Il Punto d’Accesso è un particolare sito internet, tramite il quale — previa autenticazione (login) — l’utente accede alle informazioni cui ha diritto relativamente ai giudizi in cui risulta quale difensore e procuratore, nonché ai servizi telematici che via via saranno resi disponibili.
Per poter accedere al Punto d’Accesso, l’utente deve esservi iscritto; l’iscrizione avviene tramite una procedura “mista”, parte per via telematica, parte per via cartacea.
Precondizione necessaria è il possesso della firma digitale.

La firma digitale

La firma digitale è un dispositivo informatico ufficialmente associato all’utente: in pratica, potremmo dire che è l’equivalente di un documento d’identità.
Chi già disponga della firma digitale può procedere immediatamente all’iscrizione al Punto d’Accesso.
Chi, viceversa, ne fosse sfornito, deve per prima cosa munirsene.
La firma digitale è rilasciata da una c.d Autorità di certificazione, cioè un soggetto in possesso di determinati requisiti e all’uopo abilitato dallo Stato; la scelta dell’Autorità di certificazione dalla quale ottenere la firma digitale è lasciata alla discrezione dell’utente.
Il Consiglio dell’Ordine degli Avvocati di Venezia ha istituito per i propri iscritti un servizio di help desk presso la propria sede in Piazzale Roma: tale servizio contempla una prima illustrazione delle modalità di accesso e fruizione del Punto d’Accesso e, ove l’utente lo richieda, può anche fornire, a pagamento, il kit di firma digitale (ferma restando la libertà dell’iscritto di munirsi altrove della firma digitale, secondo la propria personale convenienza).
La firma digitale, in concreto, è costituita da una c.d. smart card sulla quale sono memorizzati i certificati digitali associati alla persona fisica del titolare della firma digitale e da un lettore di smart card che va collegato al computer; la smart card può avere diversi formati (dal tipo “carta di credito con chip” al tipo “SIM card”): il formato della smart card determina di conseguenza il tipo di lettore (dal lettore da tavolo in cui inserire la smart card formato carta di credito alla chiavetta USB in cui è contenuta la SIM card).
Una volta che il dispositivo di firma digitale sia connesso al computer, il collegamento via internet al Punto d’Accesso determinerà la comparsa di una finestra di dialogo con richiesta di inserire il PIN personale dell’utente; l’inserimento del PIN corretto costituisce l’autenticazione dell’utente che viene così riconosciuto dal Punto d’Accesso e può quindi fruire dei servizi offerti dal PCT.

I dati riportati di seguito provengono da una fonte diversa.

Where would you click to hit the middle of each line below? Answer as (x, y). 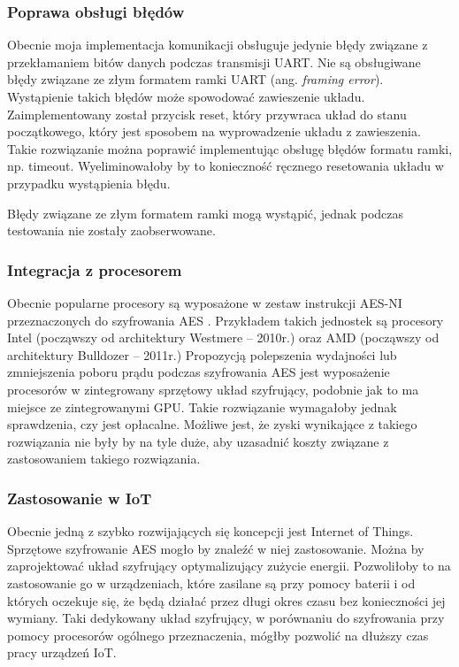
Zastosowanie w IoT (80, 498)
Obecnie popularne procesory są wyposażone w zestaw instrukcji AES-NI (205, 302)
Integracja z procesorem (95, 269)
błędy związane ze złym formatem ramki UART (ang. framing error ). (195, 79)
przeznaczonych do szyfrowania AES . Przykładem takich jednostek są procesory (226, 320)
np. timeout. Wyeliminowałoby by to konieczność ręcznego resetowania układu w (226, 166)
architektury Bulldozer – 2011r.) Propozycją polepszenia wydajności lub (202, 354)
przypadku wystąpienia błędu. (89, 183)
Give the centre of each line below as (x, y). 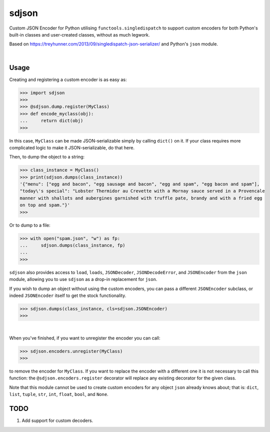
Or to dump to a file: (30, 225)
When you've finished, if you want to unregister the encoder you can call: (85, 338)
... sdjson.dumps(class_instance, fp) (72, 245)
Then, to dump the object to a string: (47, 157)
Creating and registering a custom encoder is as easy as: (68, 79)
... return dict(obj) (51, 121)
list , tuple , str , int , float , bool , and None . (59, 394)
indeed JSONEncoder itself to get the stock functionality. (68, 295)

Configurazione del dispositivo di firma digitale

La configurazione del dispositivo di firma digitale varia a seconda del sistema operativo e del browser internet utilizzati.
La firma digitale è uno standard in grado di funzionare su qualunque tipo di sistema; in pratica, si potranno incontrare maggiori o minori difficoltà a seconda del sistema in concreto utilizzato.
La compatibilità è pressoché totale con i sistemi basati su Microsoft Windows e la configurazione relativamente agevole; i sistemi Apple basati su Mac OS X sono pure adeguatamente supportati; la firma digitale può funzionare perfettamente anche con sistemi basati su GNU/Linux (sul sito dell’Ordine degli Avvocati di Venezia sono disponibili una breve guida pratica alla configurazione nonché i driver per il kit di firma digitale proposto da Servicematica S.r.l., soggetto che cura il Punto d’Accesso e l’help desk di cui supra).

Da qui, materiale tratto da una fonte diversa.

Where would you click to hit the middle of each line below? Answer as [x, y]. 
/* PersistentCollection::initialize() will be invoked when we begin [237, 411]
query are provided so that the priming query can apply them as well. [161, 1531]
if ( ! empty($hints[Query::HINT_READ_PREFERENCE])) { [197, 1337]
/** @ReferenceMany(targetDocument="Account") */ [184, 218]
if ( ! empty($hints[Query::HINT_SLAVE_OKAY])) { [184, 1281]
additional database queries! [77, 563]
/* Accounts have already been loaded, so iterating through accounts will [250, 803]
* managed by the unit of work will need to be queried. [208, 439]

L’iscrizione al Punto d’Accesso

Per l’iscrizione al Punto d’Accesso è necessario seguire la procedura in appresso illustrata:
1) collegarsi a Internet;
2) connettere al proprio computer il dispositivo di firma digitale;
3) collegarsi al sito http://www.servicematica.com;
4) qui, cliccare sul box “P.C.T. – processo civile telematico” posto sul lato destro della schermata;
5) si verrà reindirizzati a una pagina, nella quale si dovrà cliccare sul box “Ordine Avvocati Venezia — Nuovo accesso ai servizi del Processo Civile Telematico + PolisWeb”;
6) effettuato il riconoscimento tramite la firma digitale (digitando il PIN), occorrerà selezionare il “modulo richiesta registrazione” e cliccare poi “conferma”;
7) si dovrà poi compilare il form con i dati richiesti (ignorando la parte relativa al “certificato di cifratura” in quanto verrà caricato automaticamente) e cliccare poi su “conferma”: verrà visualizzata una pagina con il riepilogo dei dati inseriti; verificatane la correttezza, confermare nuovamente;
8) indi, occorrerà stampare il modulo proposto automaticamente dal sistema, firmarlo e consegnarlo alla segreteria del Consiglio dell’Ordine con la fotocopia del proprio codice fiscale (per maggiori dettagli, troverete una guida pubblicata al seguente link:http://www.servicematica.com/GuidaIscrizionePCT/GuidaIscrizionePCT.aspx);
9) la registrazione al Punto d’Accesso avverrà nelle 48 ore successive alla consegna dei documenti alla Segreteria;
10) al successivo accesso, l’utente potrà consultare i dati ai quali ha diritto di accedere.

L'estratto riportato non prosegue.